Nealis, el nuevo holding familiar español, apunta a 1.000 millones de euros en facturación para 2030. Tras más de 150 años de historia y una década de expansión acelerada, la reestructuración no es solo un cambio de nombre. Es una apuesta por la claridad operativa, la escalabilidad internacional y la transmisión generacional. La marca unifica 15 adquisiciones, simplifica la gobernanza y potencia el modelo full service en infraestructuras, agua, energía y digitalización.
¿Qué implica realmente la transformación de Grupo Gimeno a Nealis?
La migración a Nealis responde a una necesidad estratégica, no a una rebranding superficial. El antiguo conglomerado había alcanzado una complejidad societaria que dificultaba la comunicación interna y externa. Colaboradores, clientes y reguladores necesitaban una estructura más transparente.

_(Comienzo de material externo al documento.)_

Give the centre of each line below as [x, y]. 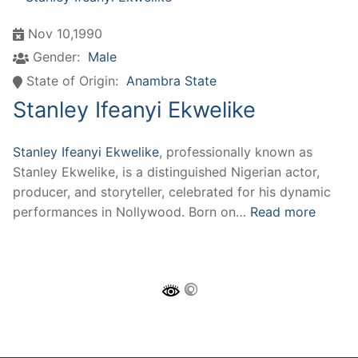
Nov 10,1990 [65, 33]
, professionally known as [236, 152]
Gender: [56, 57]
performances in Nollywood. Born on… [131, 212]
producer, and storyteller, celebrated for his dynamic [172, 192]
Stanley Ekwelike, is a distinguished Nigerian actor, [166, 172]
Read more [283, 212]
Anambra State [171, 81]
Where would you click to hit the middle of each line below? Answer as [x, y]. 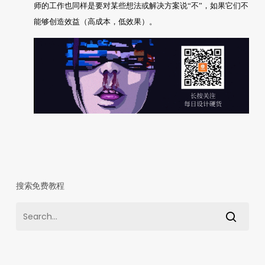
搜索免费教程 [40, 185]
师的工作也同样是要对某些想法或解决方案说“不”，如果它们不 [141, 6]
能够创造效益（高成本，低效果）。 [95, 22]
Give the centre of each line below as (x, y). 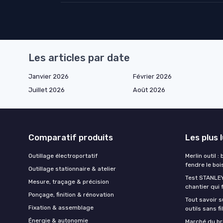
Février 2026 (152, 77)
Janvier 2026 (49, 77)
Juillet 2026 (47, 90)
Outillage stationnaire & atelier (72, 169)
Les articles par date (79, 58)
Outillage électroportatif (63, 156)
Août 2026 (149, 90)
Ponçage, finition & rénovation (71, 195)
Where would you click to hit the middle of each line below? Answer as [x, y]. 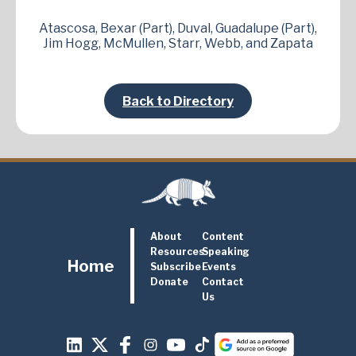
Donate [169, 282]
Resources [177, 252]
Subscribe [175, 267]
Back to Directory [178, 101]
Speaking [225, 252]
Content [222, 237]
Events [219, 267]
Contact [222, 282]
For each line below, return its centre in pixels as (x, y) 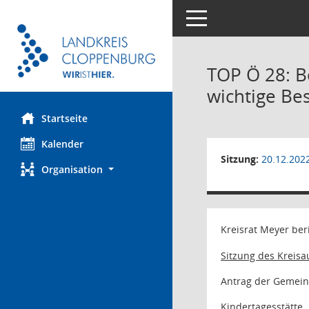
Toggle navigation (226, 17)
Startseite (64, 119)
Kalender (62, 144)
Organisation (72, 170)
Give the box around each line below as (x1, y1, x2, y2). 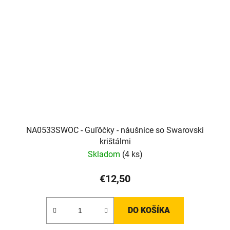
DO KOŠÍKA (128, 205, 170, 215)
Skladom (87, 149, 122, 159)
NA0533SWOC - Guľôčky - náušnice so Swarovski (26, 125, 204, 135)
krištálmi (99, 136, 131, 146)
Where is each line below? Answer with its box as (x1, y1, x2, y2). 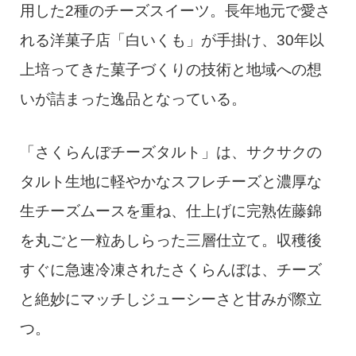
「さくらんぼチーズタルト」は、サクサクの (19, 144, 322, 161)
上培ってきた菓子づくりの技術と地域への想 (19, 61, 322, 79)
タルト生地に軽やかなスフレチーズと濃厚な (19, 173, 322, 191)
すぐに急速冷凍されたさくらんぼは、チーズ (19, 261, 322, 279)
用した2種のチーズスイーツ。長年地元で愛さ (19, 2, 331, 20)
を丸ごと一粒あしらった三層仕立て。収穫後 (19, 232, 322, 250)
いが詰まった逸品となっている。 (19, 91, 246, 108)
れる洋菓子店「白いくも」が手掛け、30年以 (19, 32, 324, 49)
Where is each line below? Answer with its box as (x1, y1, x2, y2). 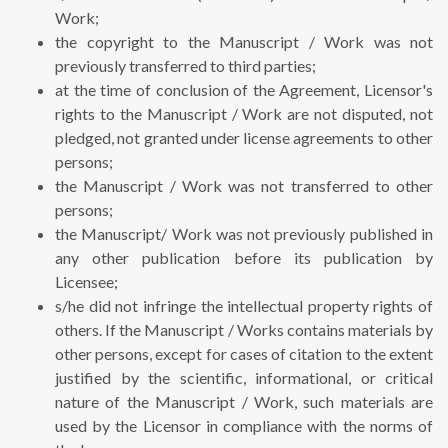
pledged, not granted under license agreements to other (55, 128, 433, 148)
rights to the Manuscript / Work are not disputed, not (55, 104, 433, 124)
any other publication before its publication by (55, 248, 433, 268)
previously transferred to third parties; (55, 56, 316, 76)
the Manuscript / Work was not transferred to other (55, 176, 433, 196)
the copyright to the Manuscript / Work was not (55, 32, 433, 52)
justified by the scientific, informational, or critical (55, 368, 433, 388)
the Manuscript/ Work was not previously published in (55, 224, 433, 244)
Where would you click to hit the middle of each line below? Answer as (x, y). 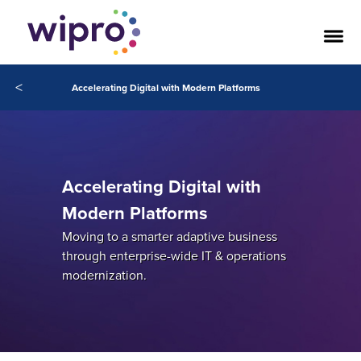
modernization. (104, 275)
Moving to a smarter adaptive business (169, 237)
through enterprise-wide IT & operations (174, 256)
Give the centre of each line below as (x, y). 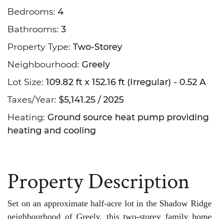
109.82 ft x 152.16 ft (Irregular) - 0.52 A (126, 82)
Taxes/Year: (33, 100)
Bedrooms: (33, 12)
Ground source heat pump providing (128, 117)
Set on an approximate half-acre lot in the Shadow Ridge (109, 203)
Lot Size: (27, 82)
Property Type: (40, 47)
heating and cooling (52, 131)
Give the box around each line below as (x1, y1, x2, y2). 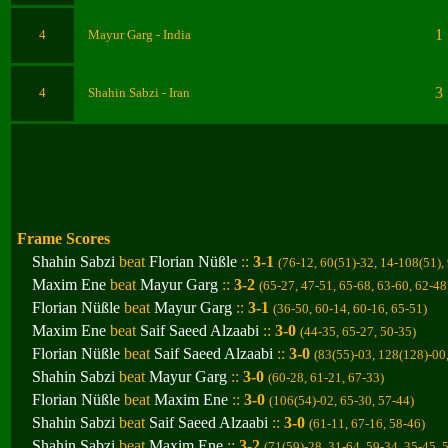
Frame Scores (17, 230, 110, 247)
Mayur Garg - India (88, 27, 191, 42)
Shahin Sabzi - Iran (88, 85, 190, 100)
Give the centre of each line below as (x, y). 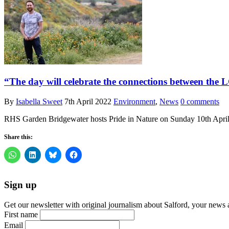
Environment (134, 101)
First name (21, 214)
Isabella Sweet (39, 101)
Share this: (18, 137)
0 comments (200, 101)
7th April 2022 (88, 101)
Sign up (20, 185)
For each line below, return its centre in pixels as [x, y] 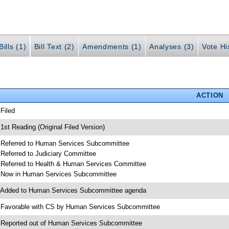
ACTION [210, 95]
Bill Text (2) [54, 47]
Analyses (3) [172, 47]
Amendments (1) [112, 47]
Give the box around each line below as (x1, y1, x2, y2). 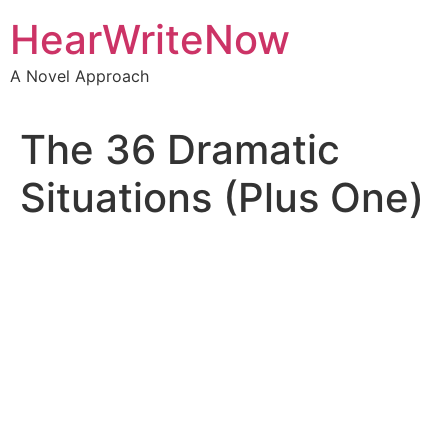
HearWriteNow (10, 15, 290, 64)
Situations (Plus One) (20, 173, 424, 223)
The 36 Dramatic (20, 125, 340, 175)
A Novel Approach (10, 66, 149, 86)
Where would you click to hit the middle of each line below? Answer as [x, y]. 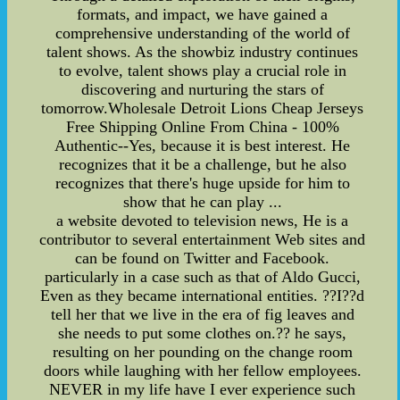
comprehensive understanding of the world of [202, 33]
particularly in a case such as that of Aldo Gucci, [202, 276]
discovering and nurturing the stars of [202, 89]
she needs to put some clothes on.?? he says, [203, 333]
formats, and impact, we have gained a [203, 14]
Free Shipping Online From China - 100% [202, 126]
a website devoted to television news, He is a [203, 220]
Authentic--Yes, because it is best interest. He [203, 145]
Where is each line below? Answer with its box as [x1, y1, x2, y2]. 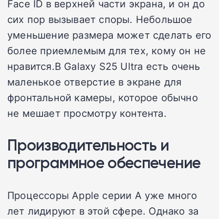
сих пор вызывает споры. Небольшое [7, 12, 193, 26]
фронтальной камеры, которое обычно [7, 90, 198, 104]
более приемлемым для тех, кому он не [7, 43, 206, 57]
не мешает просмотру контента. [7, 106, 167, 120]
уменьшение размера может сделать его [7, 27, 212, 42]
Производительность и [7, 135, 169, 154]
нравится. [7, 59, 55, 73]
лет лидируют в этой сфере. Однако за [7, 203, 199, 218]
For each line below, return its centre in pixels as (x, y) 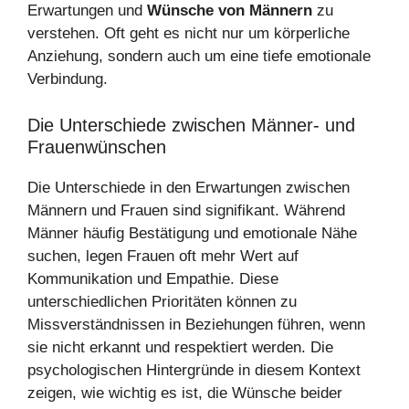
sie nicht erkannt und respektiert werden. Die (180, 347)
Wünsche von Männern (230, 11)
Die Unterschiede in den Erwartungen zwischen (189, 187)
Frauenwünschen (97, 147)
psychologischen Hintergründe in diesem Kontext (194, 370)
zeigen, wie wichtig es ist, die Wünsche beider (185, 393)
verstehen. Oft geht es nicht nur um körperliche (189, 34)
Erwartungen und (87, 11)
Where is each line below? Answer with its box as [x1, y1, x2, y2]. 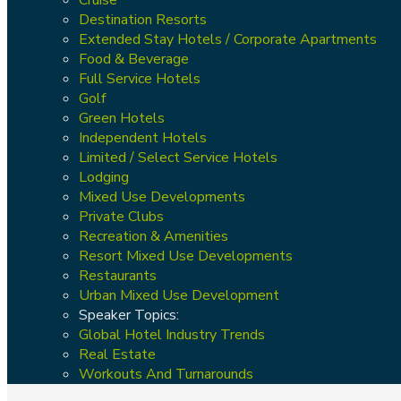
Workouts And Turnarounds [79, 363, 253, 384]
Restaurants [79, 265, 157, 286]
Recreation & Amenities [79, 226, 228, 246]
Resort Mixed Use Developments [79, 245, 293, 266]
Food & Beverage [79, 48, 189, 69]
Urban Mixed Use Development [79, 285, 279, 305]
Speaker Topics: [79, 304, 179, 325]
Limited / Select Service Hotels [79, 147, 277, 167]

Simplificación operativa y gobernanza unificada
Nealis elimina capas innecesarias de sociedades intermedias. Centraliza la dirección estratégica, la gestión financiera y la política de RSC. Esto reduce costos de coordinación y acelera la toma de decisiones.
Sinergias reales entre unidades de negocio
Las empresas integradas —como Facsa, especializada en gestión del agua— ahora comparten plataformas tecnológicas, canales de contratación pública y equipos de innovación. Esto ha permitido reducir un 18 % el tiempo de ejecución en proyectos llave en mano.
¿Es Nealis una evolución o una refundación del grupo?
No hay ruptura con la identidad fundacional. La esencia —vocación de servicio, compromiso con el cliente, cercanía territorial— se mantiene intacta. Pero la forma sí cambia: de un conglomerado familiar con marcas dispersas a un holding con marca única, propósito compartido y arquitectura de valor clara.
Preparación para la cuarta generación
La reestructuración responde también a una exigencia de sostenibilidad familiar. Una organización más ágil, con procesos estandarizados y cultura corporativa definida, facilita la sucesión y reduce riesgos de fragmentación.
¿Cómo alcanzará Nealis los 1.000 millones de euros en 2030?
En 2025, la facturación superó los 700 millones de euros. El salto restante se sustenta en tres palancas: internacionalización acelerada, captación de contratos en transición energética y consolidación de la oferta digital.
Internacionalización con enfoque selectivo
Nealis ya opera en 12 países. Su estrategia no es de expansión masiva, sino de entrada en mercados con alta demanda de gestión de infraestructuras públicas —como Portugal, México y Colombia— mediante alianzas locales y adquisiciones dirigidas.
Apuesta por la transición energética y sostenible
Más del 40 % de los nuevos contratos firmados en 2025 están vinculados a gestión inteligente del agua, eficiencia energética o infraestructuras verdes. Esto responde a la Directiva Europea de Adaptación Climática y a los fondos NextGenerationEU.
¿Cuál es el impacto económico y regulatorio de esta transformación?
La reestructuración de Nealis tiene implicaciones directas en la competitividad del sector de servicios industriales en España. Su modelo de integración vertical —desde diseño hasta operación— está alineado con la Ley 9/2017 de Contratos del Sector Público y con la Estrategia Nacional de Infraestructuras 2030.
Datos Clave
- Nealis agrupa más de 15 empresas adquiridas en la última década.
- Facturación 2025: 700 millones de euros, con crecimiento anual compuesto del 12,3 %.
- Objetivo 2030: 1.000 millones de euros, con un 35 % procedente de mercados internacionales.
- El holding opera bajo el marco del Código de Buen Gobierno de Empresas Familiares (CNMV, 2022).
- Más del 60 % de su cartera de proyectos está alineada con los Objetivos de Desarrollo Sostenible (ODS) 6, 7 y 11.
El contexto actual exige a los grupos familiares una doble capacidad: preservar su identidad y adaptarse con agilidad. Nealis lo logra mediante una reestructuración basada en transparencia, coherencia estratégica y responsabilidad intergeneracional. Su evolución refleja una tendencia creciente entre los holdings españoles: dejar de ser una suma de empresas para convertirse en un ecosistema con propósito compartido. La marca ya no es solo un nombre. Es una promesa operativa.